▶ [Required action]
Type out the data exactly as given. Skip any image.
== Recorded information
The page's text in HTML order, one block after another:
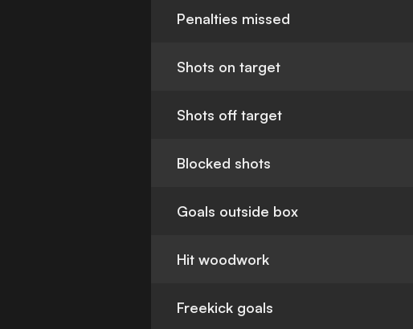
Penalties missed
Shots on target
Shots off target
Blocked shots
Goals outside box
Hit woodwork
Freekick goals
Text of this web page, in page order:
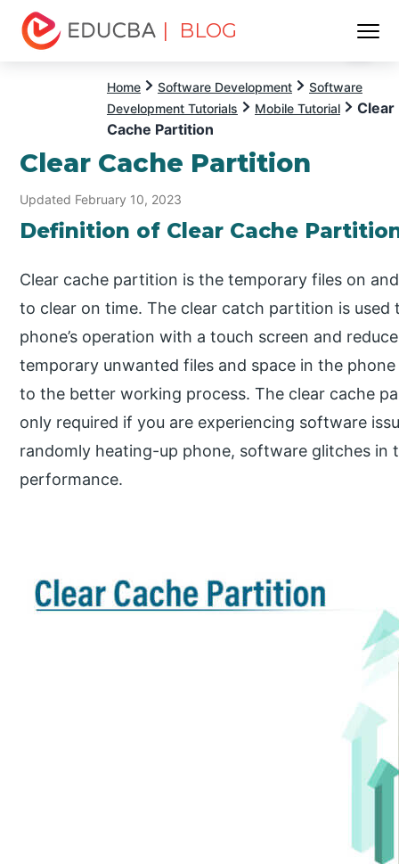
| BLOG
Home Software Development
Software
Development Tutorials
Mobile Tutorial
Clear
Cache Partition
Clear Cache Partition
Updated February 10, 2023
Definition of Clear Cache
Clear cache partition is the temporary files on
to clear on time. The clear catch partition is
phone’s operation with a touch screen and
temporary unwanted files and space in the
to the better working process. The clear cache
only required if you are experiencing software
randomly heating-up phone, software glitches in
performance.
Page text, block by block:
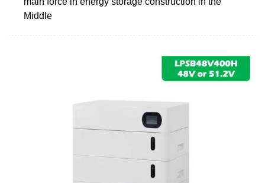
Middle
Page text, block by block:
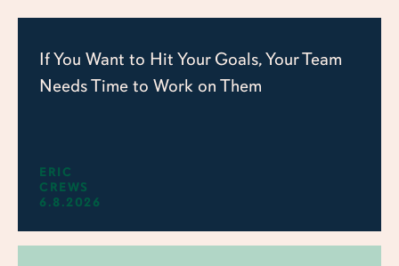
If You Want to Hit Your Goals, Your Team
Needs Time to Work on Them
ERIC
CREWS
6.8.2026
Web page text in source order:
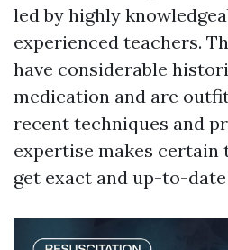
led by highly
experienced teachers.
have considerable
medication and are
recent techniques and
expertise makes
get exact and up-to-
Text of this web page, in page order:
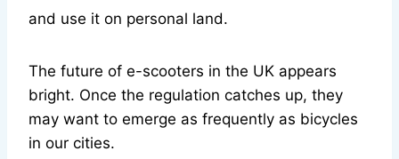
and use it on personal land.
The future of e-scooters in the UK appears
bright. Once the regulation catches up, they
may want to emerge as frequently as bicycles
in our cities.
====
▶ [Solution to the exercise]
The page's text in HTML order, one block after another:
Penalties missed
Shots on target
Shots off target
Blocked shots
Goals outside box
Hit woodwork
Freekick goals
Text of this web page, in page order:
| BLOG
Home Software Development
Software
Development Tutorials
Mobile Tutorial
Clear
Cache Partition
Clear Cache Partition
Updated February 10, 2023
Definition of Clear Cache
Clear cache partition is the temporary files on
to clear on time. The clear catch partition is
phone’s operation with a touch screen and
temporary unwanted files and space in the
to the better working process. The clear cache
only required if you are experiencing software
randomly heating-up phone, software glitches in
performance.
Page text, block by block:
Middle
Page text, block by block:
If You Want to Hit Your Goals, Your Team
Needs Time to Work on Them
ERIC
CREWS
6.8.2026
Web page text in source order:
led by highly
experienced teachers.
have considerable
medication and are
recent techniques and
expertise makes
get exact and up-to-
Text of this web page, in page order:
and use it on personal land.
The future of e-scooters in the UK appears
bright. Once the regulation catches up, they
may want to emerge as frequently as bicycles
in our cities.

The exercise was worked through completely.